* **Task goal**: Among the entries below, which lines include the string "News"? Show each one.

* **Entries provided**:
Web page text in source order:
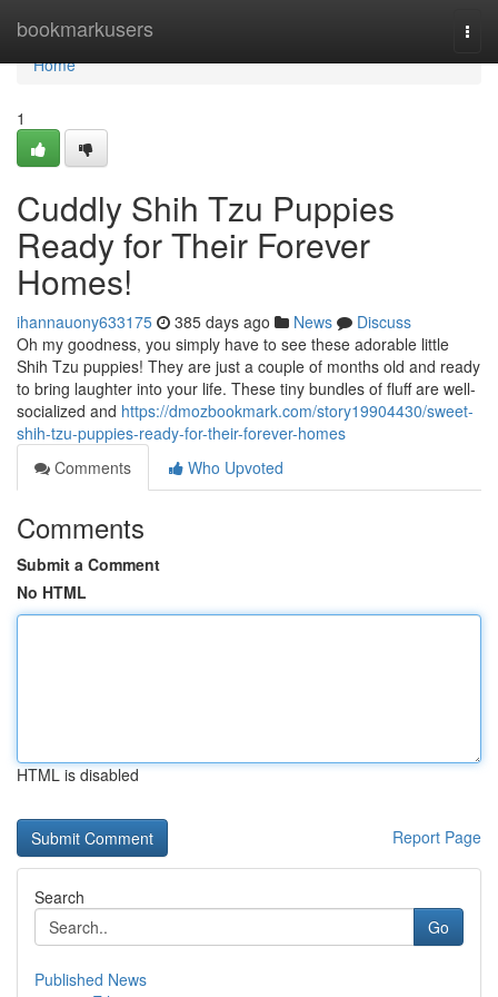
bookmarkusers
Home
Home
1
Cuddly Shih Tzu Puppies
Ready for Their Forever
Homes!
ihannauony633175 385 days ago News
Discuss
Oh my goodness, you simply have to see these adorable little
Shih Tzu puppies! They are just a couple of months old and ready
to bring laughter into your life. These tiny bundles of fluff are well-
socialized and https://dmozbookmark.com/story19904430/sweet-
shih-tzu-puppies-ready-for-their-forever-homes
Comments
Who Upvoted
Comments
Submit a Comment
No HTML
HTML is disabled
Report Page
Search
Go
Published News

* **Result below**:
ihannauony633175 385 days ago News
Published News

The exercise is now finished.